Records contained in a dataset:
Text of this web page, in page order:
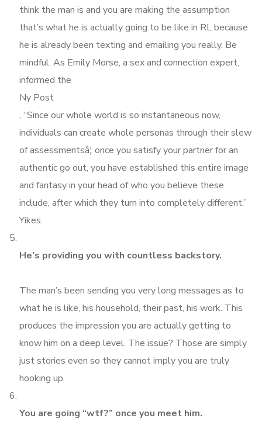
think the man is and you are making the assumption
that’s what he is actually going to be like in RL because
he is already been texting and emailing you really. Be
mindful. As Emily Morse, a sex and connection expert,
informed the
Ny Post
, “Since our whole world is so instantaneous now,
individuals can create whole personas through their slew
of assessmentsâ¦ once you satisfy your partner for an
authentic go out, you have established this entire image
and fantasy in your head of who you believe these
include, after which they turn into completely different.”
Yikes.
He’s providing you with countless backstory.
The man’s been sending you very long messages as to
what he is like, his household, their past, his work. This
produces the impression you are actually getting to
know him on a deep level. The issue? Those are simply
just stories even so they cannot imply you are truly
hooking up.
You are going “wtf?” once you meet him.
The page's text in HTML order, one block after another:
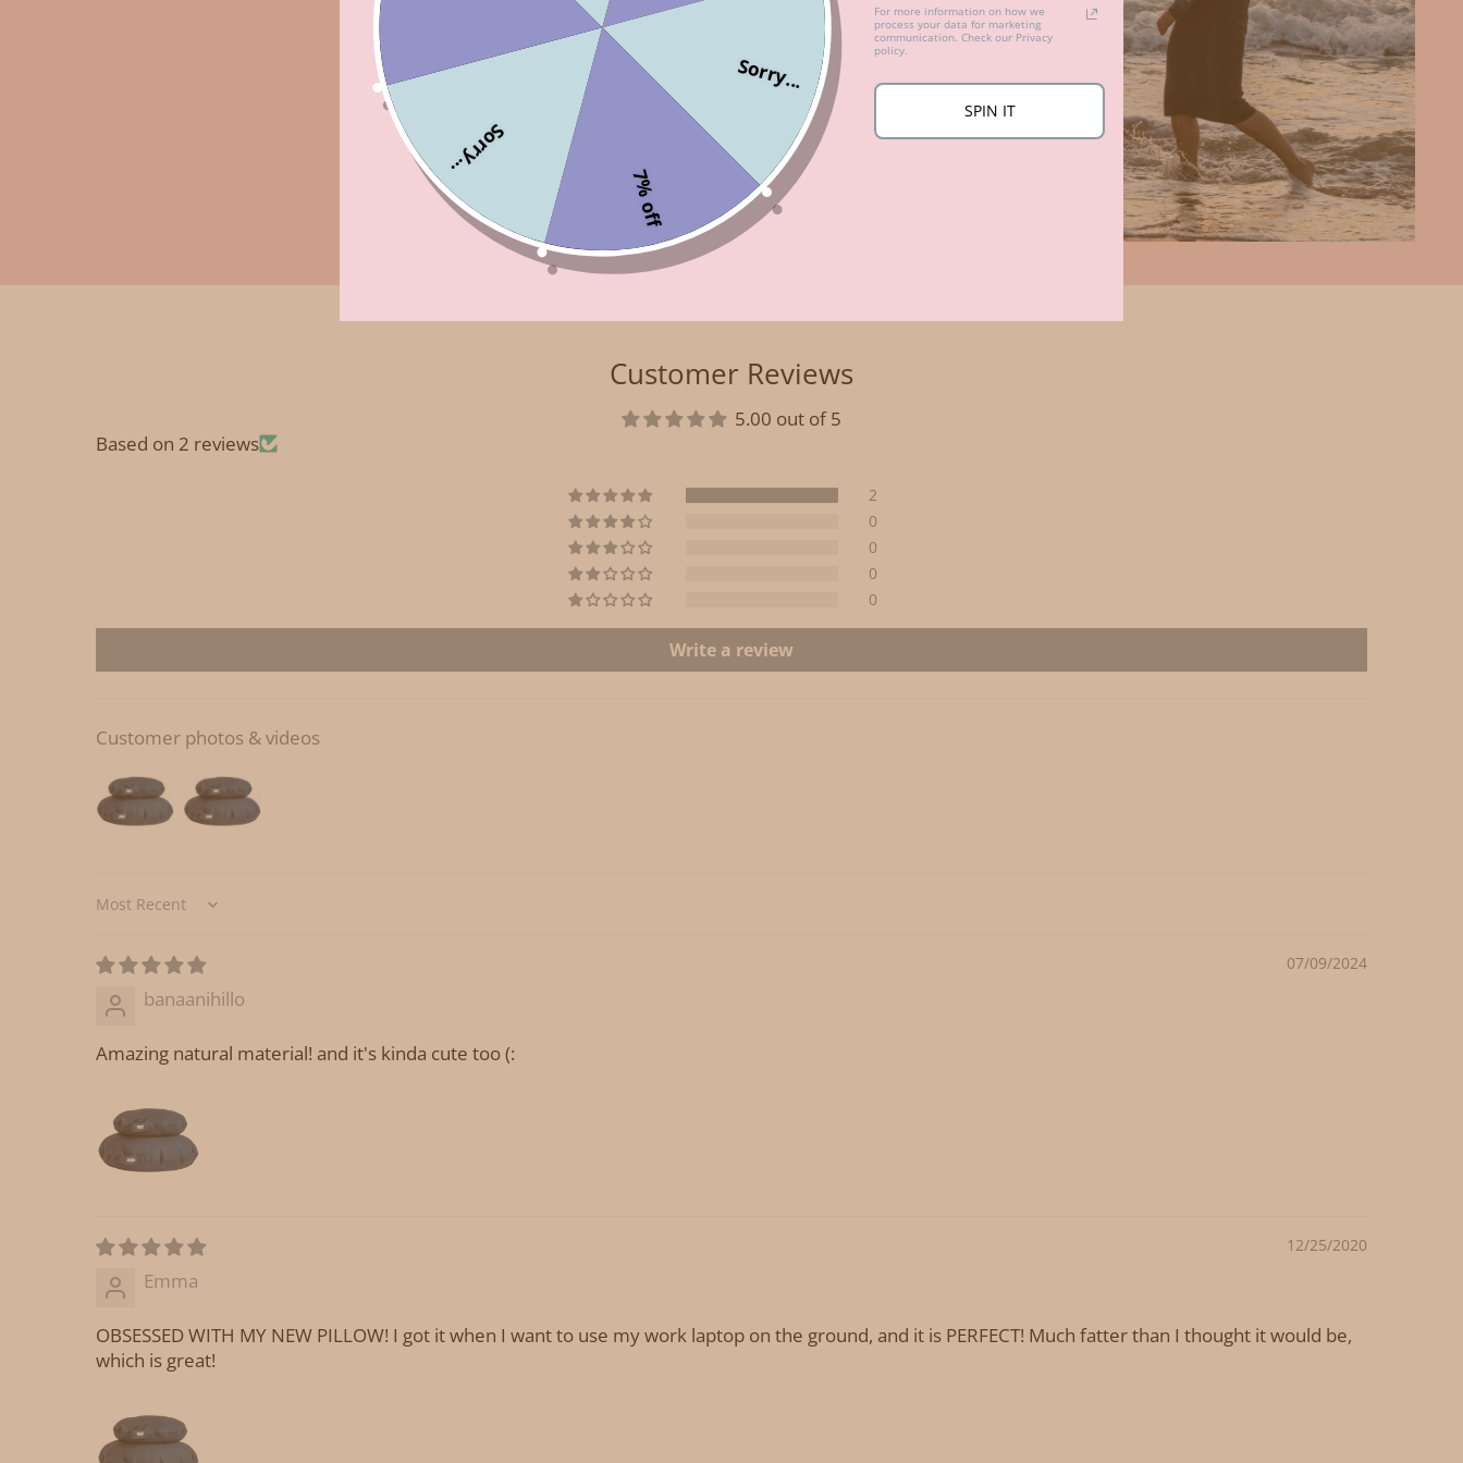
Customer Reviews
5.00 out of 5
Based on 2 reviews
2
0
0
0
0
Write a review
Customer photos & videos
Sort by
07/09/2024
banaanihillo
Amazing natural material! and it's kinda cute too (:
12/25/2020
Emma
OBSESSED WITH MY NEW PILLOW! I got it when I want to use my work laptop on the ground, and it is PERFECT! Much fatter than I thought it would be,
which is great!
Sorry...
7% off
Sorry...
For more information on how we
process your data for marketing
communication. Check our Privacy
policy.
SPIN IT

_PROBLEM:_
Using the records above, restate word for word the lines from the one with "of assessmentsâ¦ once" through the one with "He’s providing you with countless backstory.", both included.

_REPLY TO THE TASK:_
of assessmentsâ¦ once you satisfy your partner for an
authentic go out, you have established this entire image
and fantasy in your head of who you believe these
include, after which they turn into completely different.”
Yikes.
He’s providing you with countless backstory.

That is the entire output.